* _Input data_
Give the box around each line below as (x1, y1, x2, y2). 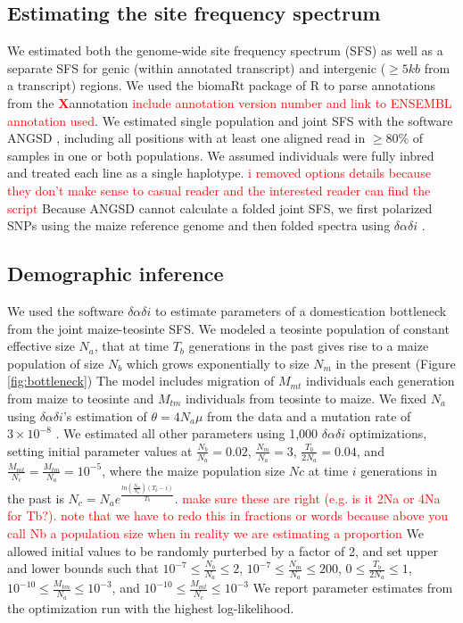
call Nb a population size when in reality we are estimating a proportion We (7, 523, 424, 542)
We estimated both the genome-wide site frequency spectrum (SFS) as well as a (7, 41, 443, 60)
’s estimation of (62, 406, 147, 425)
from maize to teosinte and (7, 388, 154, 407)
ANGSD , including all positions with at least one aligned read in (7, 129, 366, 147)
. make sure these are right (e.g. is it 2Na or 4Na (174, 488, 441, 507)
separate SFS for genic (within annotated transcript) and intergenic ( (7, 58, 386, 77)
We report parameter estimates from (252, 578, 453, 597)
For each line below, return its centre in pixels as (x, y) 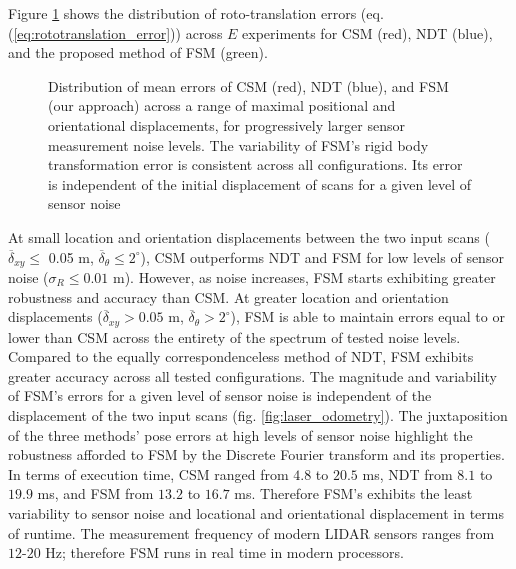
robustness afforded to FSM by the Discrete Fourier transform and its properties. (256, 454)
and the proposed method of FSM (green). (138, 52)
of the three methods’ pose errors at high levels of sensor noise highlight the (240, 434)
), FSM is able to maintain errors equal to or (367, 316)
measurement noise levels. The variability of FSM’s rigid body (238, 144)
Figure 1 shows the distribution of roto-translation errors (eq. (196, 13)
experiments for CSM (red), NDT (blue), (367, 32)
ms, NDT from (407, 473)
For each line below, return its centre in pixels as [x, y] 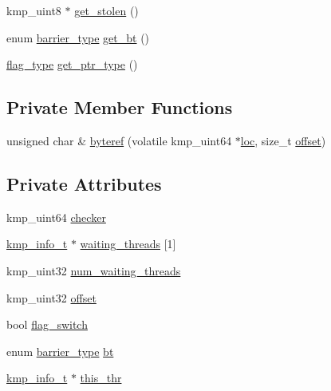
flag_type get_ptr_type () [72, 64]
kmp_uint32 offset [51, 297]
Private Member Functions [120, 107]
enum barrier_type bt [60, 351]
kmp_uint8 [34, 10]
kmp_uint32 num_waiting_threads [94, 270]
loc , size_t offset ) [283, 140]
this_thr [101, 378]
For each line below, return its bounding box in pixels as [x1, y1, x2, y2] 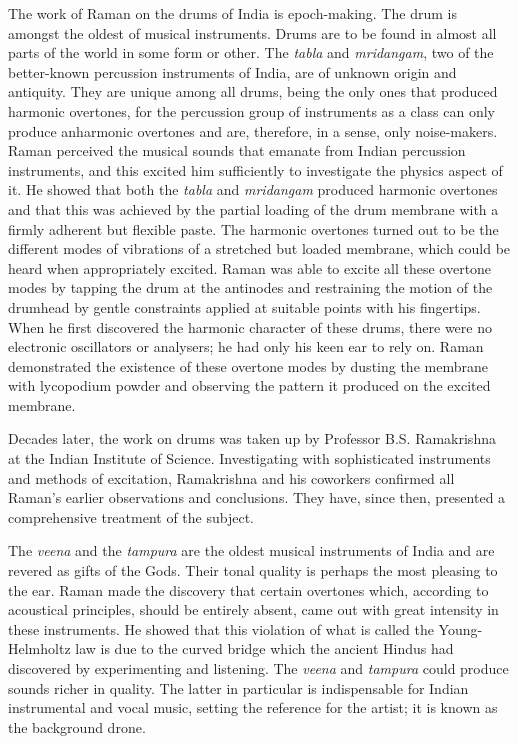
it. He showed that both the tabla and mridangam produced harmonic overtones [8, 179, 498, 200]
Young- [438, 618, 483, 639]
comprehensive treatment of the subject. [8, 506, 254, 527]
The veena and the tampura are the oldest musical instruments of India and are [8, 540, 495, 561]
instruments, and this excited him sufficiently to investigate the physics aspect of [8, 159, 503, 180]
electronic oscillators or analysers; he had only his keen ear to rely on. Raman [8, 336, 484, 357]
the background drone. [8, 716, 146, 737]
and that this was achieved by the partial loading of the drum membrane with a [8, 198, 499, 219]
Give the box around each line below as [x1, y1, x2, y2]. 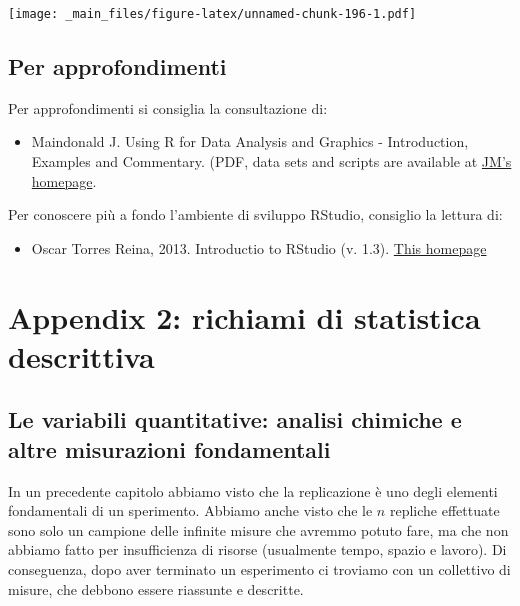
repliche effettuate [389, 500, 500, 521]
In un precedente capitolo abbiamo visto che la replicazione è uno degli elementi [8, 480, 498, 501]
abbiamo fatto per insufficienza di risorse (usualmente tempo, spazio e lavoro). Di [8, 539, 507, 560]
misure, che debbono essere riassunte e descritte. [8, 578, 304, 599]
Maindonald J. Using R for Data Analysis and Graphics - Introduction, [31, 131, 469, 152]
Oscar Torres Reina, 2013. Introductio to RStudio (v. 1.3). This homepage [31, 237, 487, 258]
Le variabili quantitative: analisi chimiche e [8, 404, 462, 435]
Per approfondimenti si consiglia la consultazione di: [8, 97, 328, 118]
---
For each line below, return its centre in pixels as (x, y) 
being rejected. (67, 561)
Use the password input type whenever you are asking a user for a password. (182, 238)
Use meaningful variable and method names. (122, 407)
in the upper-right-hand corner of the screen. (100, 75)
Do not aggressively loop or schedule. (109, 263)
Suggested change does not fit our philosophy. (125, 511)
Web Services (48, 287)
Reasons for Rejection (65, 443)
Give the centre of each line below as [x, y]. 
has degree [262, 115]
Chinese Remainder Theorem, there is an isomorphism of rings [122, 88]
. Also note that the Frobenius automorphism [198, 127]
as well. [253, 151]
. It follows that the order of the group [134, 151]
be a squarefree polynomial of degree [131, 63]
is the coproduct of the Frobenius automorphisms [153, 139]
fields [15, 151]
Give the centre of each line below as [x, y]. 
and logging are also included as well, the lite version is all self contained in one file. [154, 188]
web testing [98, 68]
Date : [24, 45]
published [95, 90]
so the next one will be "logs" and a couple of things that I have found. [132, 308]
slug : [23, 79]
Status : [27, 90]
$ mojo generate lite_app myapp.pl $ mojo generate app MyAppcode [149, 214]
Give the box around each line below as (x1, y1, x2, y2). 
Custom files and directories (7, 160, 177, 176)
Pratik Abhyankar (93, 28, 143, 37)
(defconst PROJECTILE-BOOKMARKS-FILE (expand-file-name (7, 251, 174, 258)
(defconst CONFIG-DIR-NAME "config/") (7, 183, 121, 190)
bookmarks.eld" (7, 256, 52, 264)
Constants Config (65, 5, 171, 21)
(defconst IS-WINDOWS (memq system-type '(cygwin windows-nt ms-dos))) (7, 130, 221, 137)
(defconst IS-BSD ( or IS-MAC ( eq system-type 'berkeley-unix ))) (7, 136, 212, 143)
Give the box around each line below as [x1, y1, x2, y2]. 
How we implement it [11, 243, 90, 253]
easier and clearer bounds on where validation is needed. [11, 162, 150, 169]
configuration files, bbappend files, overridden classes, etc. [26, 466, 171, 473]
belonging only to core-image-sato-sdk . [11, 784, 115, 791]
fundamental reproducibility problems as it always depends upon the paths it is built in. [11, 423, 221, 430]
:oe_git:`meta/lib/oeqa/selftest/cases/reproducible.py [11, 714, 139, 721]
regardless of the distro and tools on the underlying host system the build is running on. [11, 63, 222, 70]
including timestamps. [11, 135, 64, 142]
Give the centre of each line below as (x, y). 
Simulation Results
--
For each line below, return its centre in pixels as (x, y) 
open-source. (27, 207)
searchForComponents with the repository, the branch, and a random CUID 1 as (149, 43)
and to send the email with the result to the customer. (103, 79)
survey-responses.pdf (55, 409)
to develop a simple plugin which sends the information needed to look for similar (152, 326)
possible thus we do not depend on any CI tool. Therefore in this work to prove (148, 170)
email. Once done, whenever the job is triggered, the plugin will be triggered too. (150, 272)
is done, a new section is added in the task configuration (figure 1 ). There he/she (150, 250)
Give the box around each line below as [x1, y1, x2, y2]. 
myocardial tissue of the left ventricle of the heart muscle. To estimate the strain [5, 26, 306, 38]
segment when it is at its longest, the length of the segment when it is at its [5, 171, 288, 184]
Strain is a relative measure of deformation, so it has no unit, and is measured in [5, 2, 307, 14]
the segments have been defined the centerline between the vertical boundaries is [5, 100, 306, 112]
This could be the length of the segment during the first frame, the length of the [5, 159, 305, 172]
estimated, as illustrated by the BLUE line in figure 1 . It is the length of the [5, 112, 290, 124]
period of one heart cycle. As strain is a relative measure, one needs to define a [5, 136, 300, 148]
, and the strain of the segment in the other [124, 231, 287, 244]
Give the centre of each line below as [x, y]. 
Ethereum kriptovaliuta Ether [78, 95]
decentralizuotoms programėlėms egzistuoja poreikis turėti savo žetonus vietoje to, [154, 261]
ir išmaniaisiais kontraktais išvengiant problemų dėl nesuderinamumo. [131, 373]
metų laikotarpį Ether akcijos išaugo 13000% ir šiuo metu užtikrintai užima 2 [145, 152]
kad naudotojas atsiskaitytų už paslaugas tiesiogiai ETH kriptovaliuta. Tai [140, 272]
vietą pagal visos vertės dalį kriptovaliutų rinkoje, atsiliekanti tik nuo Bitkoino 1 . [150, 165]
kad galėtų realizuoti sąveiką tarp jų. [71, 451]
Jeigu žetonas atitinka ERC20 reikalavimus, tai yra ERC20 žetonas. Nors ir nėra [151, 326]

* _Exercise prompt_
Please give again the lines above between the line holding "In un precedente" and the line holding "Per approfondimenti si", inclusive, exactly as they are and with nothing added.

* _Output below_
In un precedente capitolo abbiamo visto che la replicazione è uno degli elementi [8, 480, 498, 501]
abbiamo fatto per insufficienza di risorse (usualmente tempo, spazio e lavoro). Di [8, 539, 507, 560]
misure, che debbono essere riassunte e descritte. [8, 578, 304, 599]
Maindonald J. Using R for Data Analysis and Graphics - Introduction, [31, 131, 469, 152]
Oscar Torres Reina, 2013. Introductio to RStudio (v. 1.3). This homepage [31, 237, 487, 258]
Le variabili quantitative: analisi chimiche e [8, 404, 462, 435]
Per approfondimenti si consiglia la consultazione di: [8, 97, 328, 118]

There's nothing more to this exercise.